We are so rushed and distracted these days that our meals can often be consumed too quickly. Inhaling our meals and not taking the time to really enjoy them can have a negative impact on our health!
This week let's take a look at how slowing down and eating more mindfully can lead to easier weight loss, better digestion, and greater satisfaction with our meals!
Registering you are full
One of the most important benefits of eating slowly is that it gives your body time to recognize that you’re full.

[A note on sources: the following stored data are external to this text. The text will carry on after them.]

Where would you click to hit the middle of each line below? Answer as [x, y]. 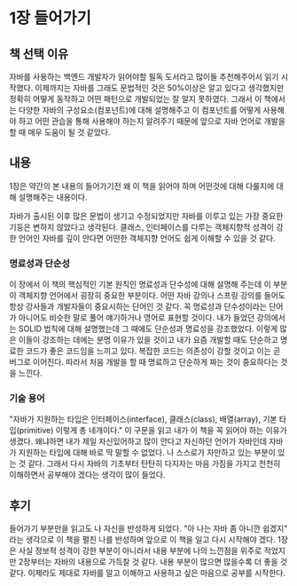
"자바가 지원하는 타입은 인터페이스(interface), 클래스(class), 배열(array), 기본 [143, 419]
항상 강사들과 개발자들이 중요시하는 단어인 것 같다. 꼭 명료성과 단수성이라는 [138, 306]
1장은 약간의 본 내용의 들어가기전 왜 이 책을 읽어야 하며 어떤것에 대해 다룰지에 [142, 186]
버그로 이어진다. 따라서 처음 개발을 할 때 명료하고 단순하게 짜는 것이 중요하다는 [144, 362]
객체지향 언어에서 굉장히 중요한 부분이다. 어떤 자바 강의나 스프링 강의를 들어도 [152, 296]
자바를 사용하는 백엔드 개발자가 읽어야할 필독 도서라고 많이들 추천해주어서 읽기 [144, 77]
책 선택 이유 [39, 54]
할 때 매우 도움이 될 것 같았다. [60, 132]
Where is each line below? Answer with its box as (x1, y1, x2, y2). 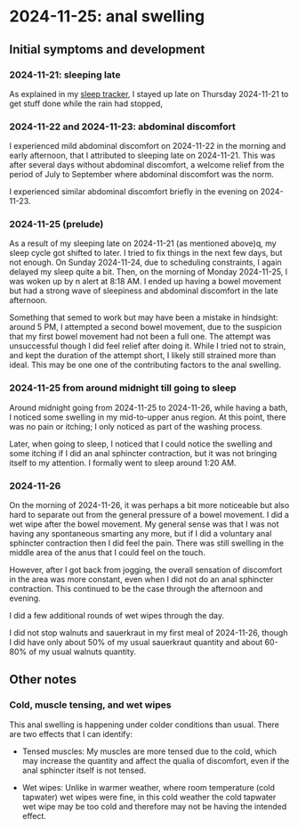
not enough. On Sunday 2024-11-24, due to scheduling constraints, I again (9, 257, 282, 268)
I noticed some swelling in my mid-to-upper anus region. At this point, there (9, 412, 286, 422)
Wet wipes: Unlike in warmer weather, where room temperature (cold (21, 782, 276, 792)
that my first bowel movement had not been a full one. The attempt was (9, 332, 271, 342)
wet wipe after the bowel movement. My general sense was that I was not (9, 519, 279, 529)
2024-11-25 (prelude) (9, 218, 104, 231)
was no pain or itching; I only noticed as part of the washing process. (9, 421, 262, 431)
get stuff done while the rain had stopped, (9, 98, 163, 109)
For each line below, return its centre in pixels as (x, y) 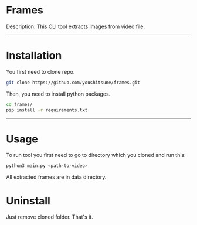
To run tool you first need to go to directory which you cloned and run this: (96, 155)
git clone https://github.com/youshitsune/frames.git (73, 83)
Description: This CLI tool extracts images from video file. (76, 26)
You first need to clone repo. (40, 71)
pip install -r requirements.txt (47, 110)
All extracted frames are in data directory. (56, 177)
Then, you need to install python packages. (58, 94)
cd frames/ (19, 104)
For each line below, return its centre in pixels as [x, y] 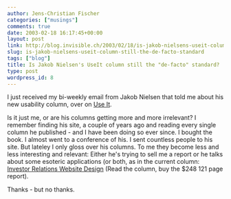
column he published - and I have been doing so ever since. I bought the [110, 132]
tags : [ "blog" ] [29, 59]
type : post [23, 71]
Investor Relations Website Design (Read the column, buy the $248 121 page [115, 169]
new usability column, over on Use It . [59, 105]
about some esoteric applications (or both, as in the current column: [103, 162]
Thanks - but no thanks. [41, 189]
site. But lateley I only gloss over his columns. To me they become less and [113, 147]
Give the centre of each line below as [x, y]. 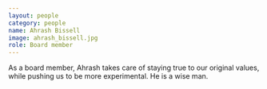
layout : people [34, 15]
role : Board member [41, 45]
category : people [37, 23]
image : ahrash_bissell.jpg [53, 38]
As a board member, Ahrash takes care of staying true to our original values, [134, 68]
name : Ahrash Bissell [44, 30]
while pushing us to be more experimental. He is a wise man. [108, 76]
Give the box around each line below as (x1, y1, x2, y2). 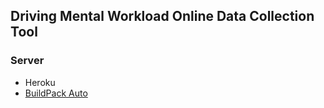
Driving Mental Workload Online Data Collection (10, 8, 315, 25)
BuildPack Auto (24, 87, 88, 99)
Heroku (24, 76, 56, 88)
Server (10, 54, 45, 68)
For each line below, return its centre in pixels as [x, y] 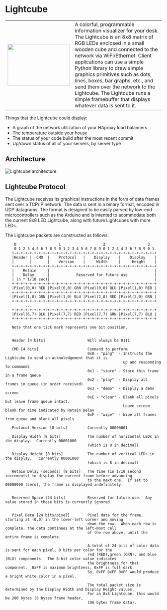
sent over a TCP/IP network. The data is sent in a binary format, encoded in [82, 204]
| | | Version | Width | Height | [84, 262]
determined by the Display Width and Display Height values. [70, 589]
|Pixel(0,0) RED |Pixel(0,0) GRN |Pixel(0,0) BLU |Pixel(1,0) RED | [84, 288]
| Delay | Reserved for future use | [84, 275]
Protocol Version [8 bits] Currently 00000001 [70, 428]
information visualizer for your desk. [117, 30]
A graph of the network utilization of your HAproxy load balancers [80, 127]
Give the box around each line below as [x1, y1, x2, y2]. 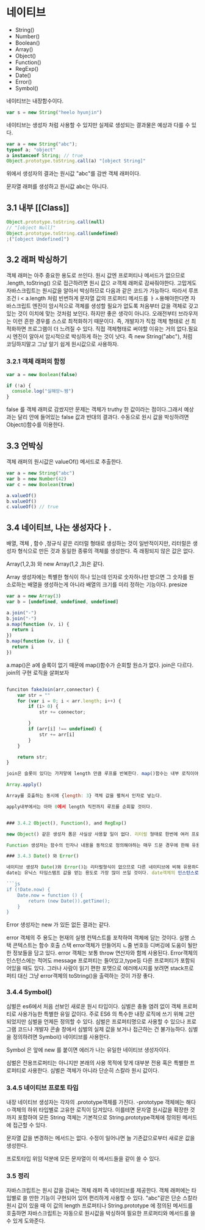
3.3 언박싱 [6, 440, 44, 451]
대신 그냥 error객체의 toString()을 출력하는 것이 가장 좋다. [17, 972, 154, 980]
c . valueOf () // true [6, 504, 59, 510]
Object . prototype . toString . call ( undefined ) [6, 230, 119, 236]
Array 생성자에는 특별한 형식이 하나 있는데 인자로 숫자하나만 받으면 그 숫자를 [6, 573, 188, 581]
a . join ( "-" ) [6, 610, 37, 616]
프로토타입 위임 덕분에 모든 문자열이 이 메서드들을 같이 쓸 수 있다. [6, 1155, 161, 1162]
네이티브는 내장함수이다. [6, 97, 64, 104]
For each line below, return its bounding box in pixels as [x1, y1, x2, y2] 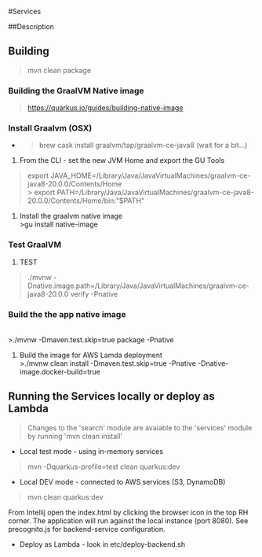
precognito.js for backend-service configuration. [8, 524, 166, 533]
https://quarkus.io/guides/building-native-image [27, 103, 184, 113]
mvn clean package [27, 65, 92, 75]
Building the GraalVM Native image [8, 85, 144, 96]
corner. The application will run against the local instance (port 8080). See [8, 515, 249, 526]
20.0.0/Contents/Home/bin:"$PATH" [27, 196, 145, 205]
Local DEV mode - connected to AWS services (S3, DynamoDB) [19, 477, 226, 486]
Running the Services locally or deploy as [8, 389, 216, 404]
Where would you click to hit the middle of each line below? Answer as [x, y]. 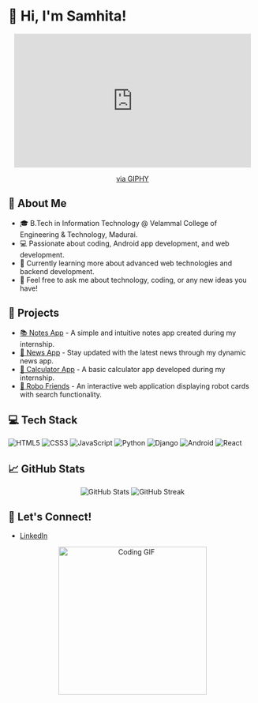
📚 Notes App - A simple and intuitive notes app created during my [128, 333]
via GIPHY [133, 179]
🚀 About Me [37, 203]
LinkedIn [34, 536]
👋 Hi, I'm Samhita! [67, 16]
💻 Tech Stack [43, 420]
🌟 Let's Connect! [50, 517]
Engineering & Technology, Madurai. [79, 234]
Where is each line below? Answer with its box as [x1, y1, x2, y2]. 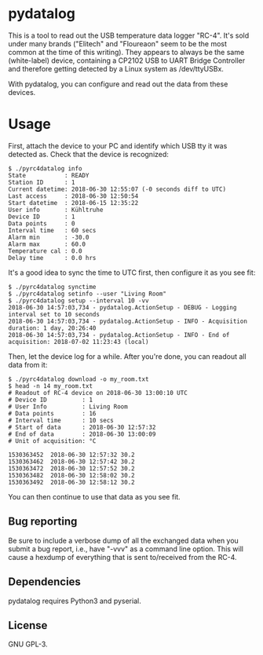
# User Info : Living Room [8, 402, 128, 411]
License [8, 618, 48, 632]
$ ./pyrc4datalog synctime [8, 283, 97, 291]
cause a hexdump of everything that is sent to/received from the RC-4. [8, 552, 237, 562]
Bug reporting [8, 515, 78, 529]
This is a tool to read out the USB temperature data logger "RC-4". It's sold [8, 31, 250, 40]
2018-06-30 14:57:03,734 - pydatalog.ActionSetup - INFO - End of [8, 331, 230, 338]
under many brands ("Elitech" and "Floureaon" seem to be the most [8, 38, 228, 48]
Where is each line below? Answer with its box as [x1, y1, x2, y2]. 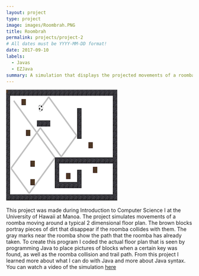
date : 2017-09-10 [6, 47, 49, 53]
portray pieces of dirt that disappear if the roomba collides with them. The [6, 226, 187, 233]
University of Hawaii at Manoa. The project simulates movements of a [6, 213, 176, 220]
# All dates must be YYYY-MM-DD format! [6, 41, 108, 47]
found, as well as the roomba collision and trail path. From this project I [6, 251, 179, 258]
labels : [6, 53, 25, 59]
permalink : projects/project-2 [6, 34, 84, 41]
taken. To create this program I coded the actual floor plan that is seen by [6, 238, 185, 246]
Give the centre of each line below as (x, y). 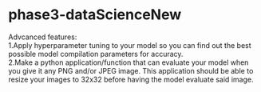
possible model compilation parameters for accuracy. (96, 54)
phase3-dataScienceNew (95, 15)
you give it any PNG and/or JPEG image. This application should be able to (131, 70)
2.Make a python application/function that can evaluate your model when (129, 62)
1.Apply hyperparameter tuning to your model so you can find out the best (130, 45)
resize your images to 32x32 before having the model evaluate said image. (131, 79)
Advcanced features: (43, 37)
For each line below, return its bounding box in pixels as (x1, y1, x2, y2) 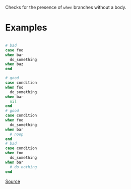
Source (5, 178, 20, 184)
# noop (10, 132, 24, 137)
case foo (5, 47, 24, 52)
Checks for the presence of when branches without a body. (5, 5, 127, 10)
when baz (5, 61, 24, 67)
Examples (5, 22, 47, 33)
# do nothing (10, 164, 37, 169)

It takes about twenty minutes from the start of a meal for the brain to send out signals of feeling full. Most people’s meals don’t even last that long!
Imagine the extra calories you could ingest simply because you didn’t allow your body time to register that it no longer required food.
Now imagine the effect of those extra calories on your weight.
Improve your digestion
Chewing breaks down large chunks of food into smaller particles, as do the enzymes in your saliva, which puts less stress on the stomach.
Failing to chew food well can cause indigestion. Eating too fast can cause you to swallow air excessively, leading to bloating.
Take your time to enjoy the flavours
Prolonging the time it takes you to eat a meal will enable you to experience more of the flavors, textures, and aromas of the food on your plate.
In essence, eating will become more interesting when you slow down!
So how can we learn to eat slower!?
We have listed a few options below.
Try one and let us know how you get on!
Do something between bites.
Pacing yourself is easier when you have a specific action in mind to break up mouthfuls of food.
Between bites, try setting down your fork, taking a breath, taking a sip of water, or asking someone at the table a question.
Eat foods that need to really be chewed.
Minimally processed lean proteins, fruits, and vegetables, whole grains, beans, and legumes require more time and effort to eat.
The more you have to chew, the longer it’ll take you to eat, giving your fullness signals a chance to catch up. Try counting at least 20 "chews" before swallowing.
Add just one minute.
When you start your meal, start the clock or use an app to time yourself.
Stretch out that meal as long as you can. Then try to make your next meal last one minute longer.